The main East-West route ran from the Chinese capital of Chang’an, Xian today, via the Himalayan valleys and Afghan passes, and then across the Arabian Desert to the port-cities of the eastern Mediterranean. Exchange along this line of oases, once known as the Khurasan or “Old Silk Road”, prepared the ground for varied beliefs; blending cultures and promoting religious tolerance. All the great conquerors of Eurasia—Alexander the Great, Genghis Khan and Tamerlane—used this route while criss-crossing the continent.
The expanding Muslim empires had an East-West axis too and a formidable array of Ottoman, Mamluk and Zamorin fleets that controlled the main trade routes from the Strait of Malacca to the Strait of Gibraltar. Their oceanic network had evolved as an alternative to the heavily taxed and bandit-ridden land routes across the Eurasian continent.
By 1500 the centre of this vast commercial network was the Middle East and not the Mediterranean. Europe was of limited value, Portugal merely peripheral. The West had no raw materials or manufactured goods to offer India, China or Japan—except imported gold and silver. And without Africa’s gold there would have been no grand sea-trade in the sixteenth century and, subsequently, no modern world economy.
Perched on Europe’s most south-westerly corner, Portugal was ideally positioned for its westward expansion. Pre-empting the discoveries of the 15th century, ancient Phoenicia had faced west too. Likewise, the powers that would succeed Portugal—Holland and England—also faced the Atlantic. But it was not the open sea that gave them the advantage, it was the prevailing Westerlies that blew at their backs. As a result the world opened up toward the West. In short, it was the East that first discovered the West and not the other way around. But this history is best told another day.

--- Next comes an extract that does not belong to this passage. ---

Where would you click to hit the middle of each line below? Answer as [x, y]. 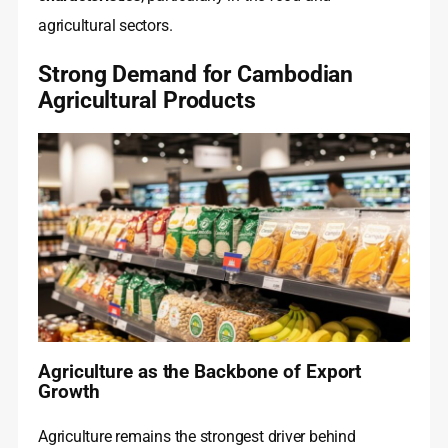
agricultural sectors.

Perhaps when or where the two meet is not as important as why we need both to make us feel whole? For now I’m sure of only one thing, we orientate ourselves by facing three directions: the rising sun, the open sea and the way forward. This is the result of ceremonial, conceptual and navigational necessity. Seen from outer space, of course, our planet has neither a top nor a bottom, nor a left half or a right side. And, thankfully, it doesn’t matter what shoes you wear.